Hacker News new | past | comments | ask | show | jobs | submit login

So if it is documented well, then it would be suitable for large-enough programs? Or do you have any tips?





I think it can work but it takes a different way of looking at things. The main thing is that you need to take the time to design that DSL from the start and stick to it, if you come to a place where the DSL can not do what you want you need to address the issue with the DSL instead of just falling back onto the underlying Forth. It is a very different way to program and at times you find yourself have to make massive changes to the DSL you designed which also means changes to the program you are using it to write.

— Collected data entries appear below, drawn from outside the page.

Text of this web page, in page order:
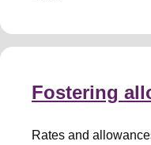
Fostering
Rates and
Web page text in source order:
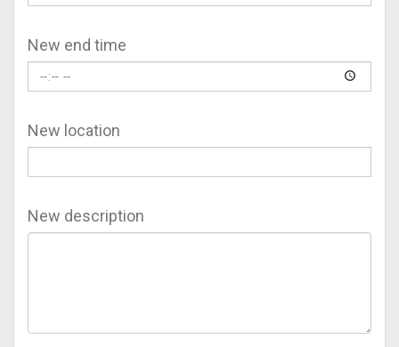
New end time
New location
New description
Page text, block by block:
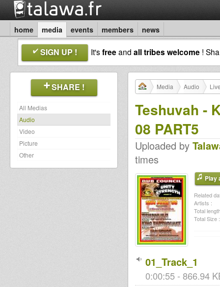
home media events members news
SIGN UP ! It'sfreeand all tribes welcome !
SHARE !
All Medias
Audio
Video
Picture
Other
Media Audio
Teshuvah -
08 PART5
Uploaded by
times
Play
Related
Artists :
Total
Total Size :
01_Track_1
0:00:55 - 866.94
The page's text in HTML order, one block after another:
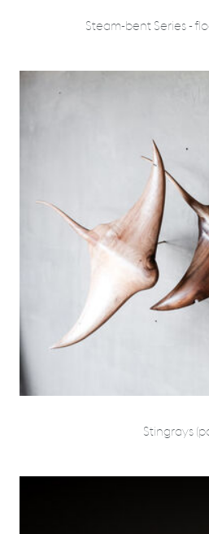
Steam-bent Series -
Stingrays
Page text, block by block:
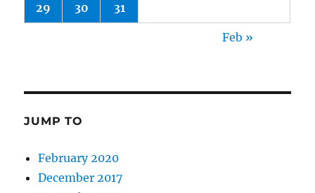
29 30 31
Feb »
JUMP TO
February 2020
December 2017
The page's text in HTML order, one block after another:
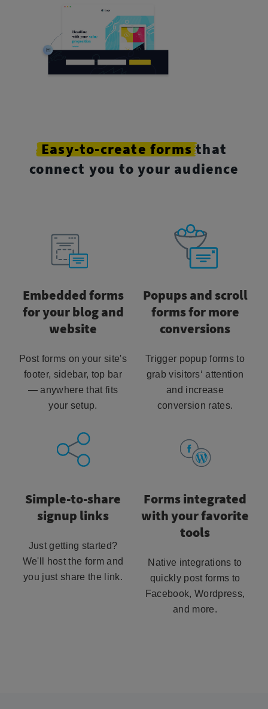
Easy-to-create formsthat
connect you to your audience
Embedded forms
for your blog and
website
Post forms on your site's
footer, sidebar, top bar
— anywhere that fits
your setup.
Popups and scroll
forms for more
conversions
Trigger popup forms to
grab visitors‘ attention
and increase
conversion rates.
Simple-to-share
signup links
Just getting started?
We'll host the form and
you just share the link.
Forms integrated
with your favorite
tools
Native integrations to
quickly post forms to
Facebook, Wordpress,
and more.

DSL is probably not quite the right word, it could be but generally I think it is still going to be fairly Forth like, but you need to think of it that way. You layout what your program does and then reduce it to a few dozen words which work as a description language for the program, then maybe a 100 more words which those words require along with any glue and together all constitute a reasonably sane language. Then you start from the bottom up and implement all those words. The big trick is having the foresight required to pick the function of each of those hundred odd words well enough that no one will ever have to dig into the the 1000 odd words below that it took to implement them. It really forces you to think about how your program may evolve and the bugs which may crop up, you can't change one of those low level words without affecting all that are built on it and if you do the easy work around things start to get messy.

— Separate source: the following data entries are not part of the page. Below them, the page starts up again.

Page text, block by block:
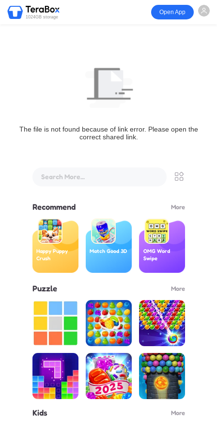
1024GB storage
Open App
The file is not found because of link error. Please open the
correct shared link.
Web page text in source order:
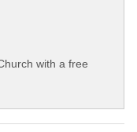
with a free
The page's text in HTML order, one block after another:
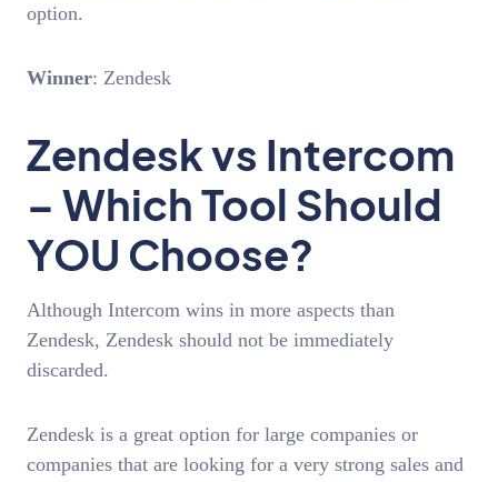
option.
Winner: Zendesk
Zendesk vs Intercom
– Which Tool Should
YOU Choose?
Although Intercom wins in more aspects than
Zendesk, Zendesk should not be immediately
discarded.
Zendesk is a great option for large companies or
companies that are looking for a very strong sales and
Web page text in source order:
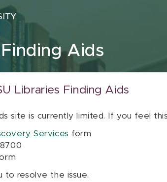
Finding Aids
Libraries Finding Aids
site is currently limited. If you feel
Services form
to resolve the issue.
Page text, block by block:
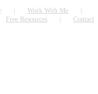
Work With Me
Free Resources
Contact
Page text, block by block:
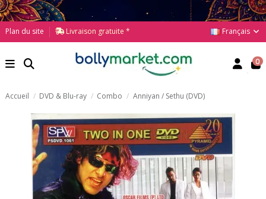
Plan du site Livraison gratuite * Français
0
Accueil DVD & Blu-ray Combo Anniyan / Sethu (DVD)

Not sure how well I explained that, I am no Forth expert but I am getting better.


That's a nice take. Implicitly though, that implies treating words not as functions but as coupled routines, possibly because forth is untyped.

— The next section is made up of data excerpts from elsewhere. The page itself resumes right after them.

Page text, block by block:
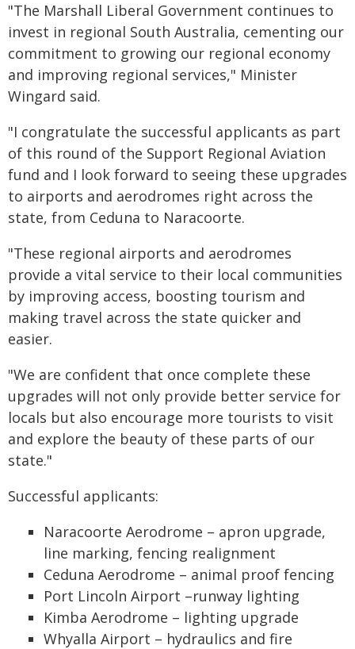
"The Marshall Liberal Government continues to
invest in regional South Australia, cementing our
commitment to growing our regional economy
and improving regional services," Minister
Wingard said.
"I congratulate the successful applicants as part
of this round of the Support Regional Aviation
fund and I look forward to seeing these upgrades
to airports and aerodromes right across the
state, from Ceduna to Naracoorte.
"These regional airports and aerodromes
provide a vital service to their local communities
by improving access, boosting tourism and
making travel across the state quicker and
easier.
"We are confident that once complete these
upgrades will not only provide better service for
locals but also encourage more tourists to visit
and explore the beauty of these parts of our
state."
Successful applicants:
Naracoorte Aerodrome – apron upgrade,
line marking, fencing realignment
Ceduna Aerodrome – animal proof fencing
Port Lincoln Airport –runway lighting
Kimba Aerodrome – lighting upgrade
Whyalla Airport – hydraulics and fire

If anything goes wrong during development you need that model of the stack in your head to debug- I think that's the main differentiator, and if you had a typed forth with local variables, it would enable greater readability ie. I can scan the individual words/ functions without needing that stack model.

Just my POV, not sure if that resonates?


Forths can have local variables, both ANS Forth and gforth have them and if your forth does not have it you can make your own or possibly just include gforth's if your forth is compatible. Keeping track of the stack becomes second nature and all but the simplest implementations have great tracing and debugging if you get lost.

Forths can also have types but it is slightly different, gforth has a float stack with its own commands and you can implement others and any other feature you want.

Once you get used to working global and without type it gets surpringly easy, it is more difficult for me to work with type and scope than without and when I use something like C I am constantly fighting it and feel like erything is needlessly complicated.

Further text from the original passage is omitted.